# im back



## sid (Mar 26, 2018)

well ive been gone for a while . just got moved to my new (old) house. just got my trains out of storage and started getting every thing back together again. it 4 x 8 and i may add on at a latter time but for now im just trying to get it set up and working on it a lil at a time. most of my time is spent fixing house and clearing off brush out in the back 40 hahahahahahahaha now that its set up again ill prob be here a lil more often. i like looking at every bodys layouts and getting more ideas. But now i have a permanent room 12 x16 to use as my hobby / office space / bed room when the grand kids come every year.. im far away from them now.  im in Arkansas now , was in calif ( i hate that state) took me 30 + years to finally get out of there. so here is a few pics of my 4 x 8 set up again . comments welcomed good or bad i need to get inspired again hahahah:smilie_daumenpos:


----------



## MichaelE (Mar 7, 2018)

Welcome back. Kommiefornia shouldn't even be part of the US. Glad you got out of there.

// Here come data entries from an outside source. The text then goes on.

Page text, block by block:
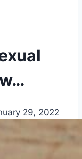
29, 2022
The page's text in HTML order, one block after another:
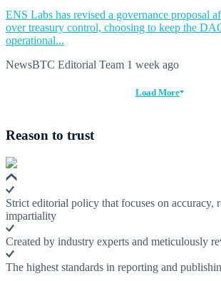
ENS Labs has revised a governance proposal
over treasury control, choosing to keep the
operational...
NewsBTC Editorial Team 1 week ago
Load More
Reason to trust
Strict editorial policy that focuses on accuracy,
impartiality
Created by industry experts and meticulously
The highest standards in reporting and
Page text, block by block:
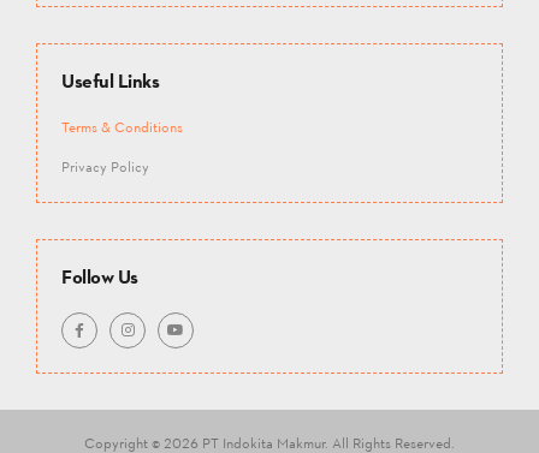
Useful Links
Terms & Conditions
Privacy Policy
Follow Us
Copyright © 2026 PT Indokita Makmur. All Rights Reserved.
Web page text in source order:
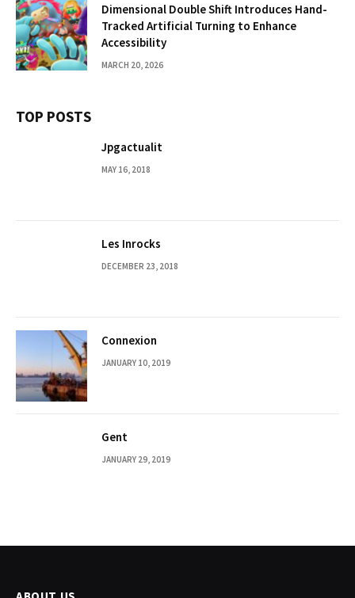
Dimensional Double Shift Introduces Hand-
Tracked Artificial Turning to Enhance
Accessibility
MARCH 20, 2026
TOP POSTS
Jpgactualit
MAY 16, 2018
Les Inrocks
DECEMBER 23, 2018
Connexion
JANUARY 10, 2019
Gent
JANUARY 29, 2019
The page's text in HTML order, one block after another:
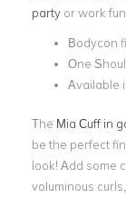
party or work
Bodycon
One
Available
The Mia Cuff in
be the perfect
look! Add some
voluminous
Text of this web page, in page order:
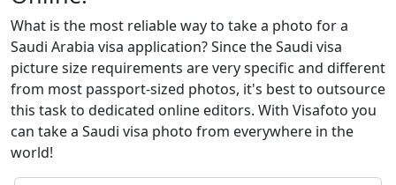
What is the most reliable way to take a photo for a
Saudi Arabia visa application? Since the Saudi visa
picture size requirements are very specific and different
from most passport-sized photos, it's best to outsource
this task to dedicated online editors. With Visafoto you
can take a Saudi visa photo from everywhere in the
world!
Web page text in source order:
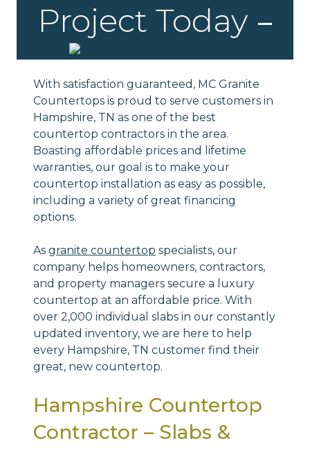
Project Today
With satisfaction guaranteed, MC Granite
Countertops is proud to serve customers in
Hampshire, TN as one of the best
countertop contractors in the area.
Boasting affordable prices and lifetime
warranties, our goal is to make your
countertop installation as easy as possible,
including a variety of great financing
options.
As granite countertop specialists, our
company helps homeowners, contractors,
and property managers secure a luxury
countertop at an affordable price. With
over 2,000 individual slabs in our constantly
updated inventory, we are here to help
every Hampshire, TN customer find their
great, new countertop.
Hampshire Countertop
Contractor – Slabs &
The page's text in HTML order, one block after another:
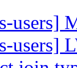
users]
users]

The layout doesn't look any worse for wear. Nice to have it up and running again I'll bet.


----------



## sid (Mar 26, 2018)

hahahahahaha (kommiefornia ) very funny hahahahahahaha i had a bit of trouble remembering where things went . Im sure some things got moved around.. now im thinking about a whole new layout seeing as i got more permanent room now. Thinking about a u shaped layout kinda like one of these pics. maybe in a 6' x 9' then a 2' running along by the window maybe as a storage yard.


----------



## MichaelE (Mar 7, 2018)

I like that bottom plan.


----------



## PoppetFlatsRR (Jul 29, 2018)

Welcome back Sid. Well actually I am a new bee so that is more appropriate. Anxious to see your layout develop.


----------